Заглянув в приоткрытые ворота, Осип не увидел никаких признаков тревоги. Всё во дворе было чинно и степенно. Несколько баб выбивали перины, два мужика что-то копали, ещё двое тесали дерево и только белобрысый юнец слонялся без дела. Он искоса поглядывал на крыльцо, видимо подозревая там какую-то угрозу своему вольному житью и старался подальше держаться от работающих.
- Эй, - крикнул бездельнику подьячий, - здесь что ли лекарь проживает?
- Какой ещё лекарь? - юнец подошёл поближе к воротам.
- Какой, какой, - сделал вид, что сердится на непонятливого юнца. - Который людей лечит... Рука у меня болит, вот показать да помощи попросить ...
- Помощи? - бездельник презрительно выпятил нижнюю губу. - Кто ты такой, чтобы у господина Стефана помощь просить. Господин Стефан самого царя пользует, к нему не каждый боярин посмеет обратиться, а тут какой-то оборванец пришёл - здравствуйте-пожалуйста. Сейчас я тебе покажу помощь. Карл!!!
И тут Осип понял, что надо поскорее хватать быка за рога, а то и бока здесь могут намять за милую душу. Ещё не стих призывный крик юнца, а подьячий ринулся в его сторону, подобно стремительному ястребу, схватил бездельника за волосы и быстро выволок за ворота, а потом увлёк в кусты, что за углом частокола густой темной стеной стояли.
- Ты чего, сучий потрох, - зло шипел Осип, склонившись над дрожавшим от страха противником. - С кем шутки надумал шутить? Говори - где лекарь, а то...
- Скажу, скажу, - заегозил испуганный юнец. - Всё скажу, только не бей меня. Не бей...
- Где он?
- Во дворце царском. Утром прибежали за ним, так он сразу на коня и туда!
- Зачем он во дворец поехал?
- А я почём знаю? - дрожащим голосом шептал юнец, а на глазах у него блеснули слезы. - Мне разве скажут... Я помогаю брату старшему за садом приглядывать. Пусти меня, мил человек
- Пущу, - пообещал подьячий. - Ещё спрошу и пущу. А не болеет случаем лекарь?
- А чего ему сделается, - стал жалобно хныкать малец. - Пусти меня... Я никому про тебя не скажу... Пусти...

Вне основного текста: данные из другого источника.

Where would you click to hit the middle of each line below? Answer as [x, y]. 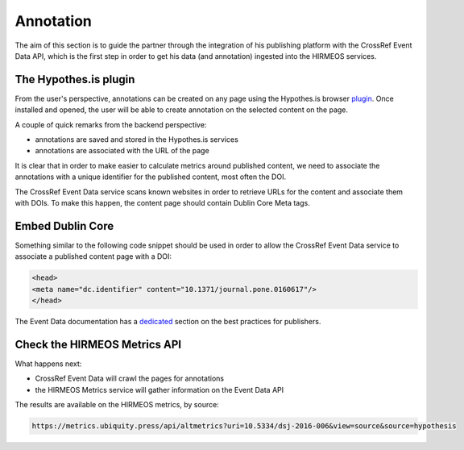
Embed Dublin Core [64, 226]
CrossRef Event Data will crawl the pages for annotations [130, 378]
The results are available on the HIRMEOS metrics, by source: [117, 405]
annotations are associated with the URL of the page [122, 151]
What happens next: [48, 364]
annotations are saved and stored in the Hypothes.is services [137, 140]
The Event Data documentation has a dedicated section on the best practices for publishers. [168, 322]
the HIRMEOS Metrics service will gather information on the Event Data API [159, 390]

Осип бы ещё поспрашивал, но тут заметил, как из ворот выбежали три здоровенных мужика. И никак подьячему не хотелось встретиться с такими на узенькой дорожке. А потому он сразу же отпустил свою жертву и стал пятиться в чуть зеленеющие заросли черёмухи, наблюдая за здоровяками у ворот. Да только вот пятиться долго не пришлось. Пленённый малец, лишь почувствовал свободу, заверещал изо всех своих сил.

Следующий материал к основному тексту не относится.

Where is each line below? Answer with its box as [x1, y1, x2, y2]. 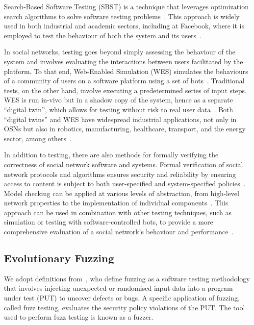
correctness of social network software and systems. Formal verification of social [4, 159, 243, 169]
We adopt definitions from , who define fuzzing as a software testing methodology [4, 273, 250, 283]
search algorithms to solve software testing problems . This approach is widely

- Сюда, братцы!!! Убивают!
Мужики услышали его и со всех ног рванули на крик. Не получилось спокойно отступить подьячему, пришлось ноги уносить. И он побежал, ломая кусты, спотыкаясь и падая. Отдышался Осип только возле крыльца боярина Милославского.
- Ты чего такой сполошный? - услышал подьячий, как только пришёл под очи боярские.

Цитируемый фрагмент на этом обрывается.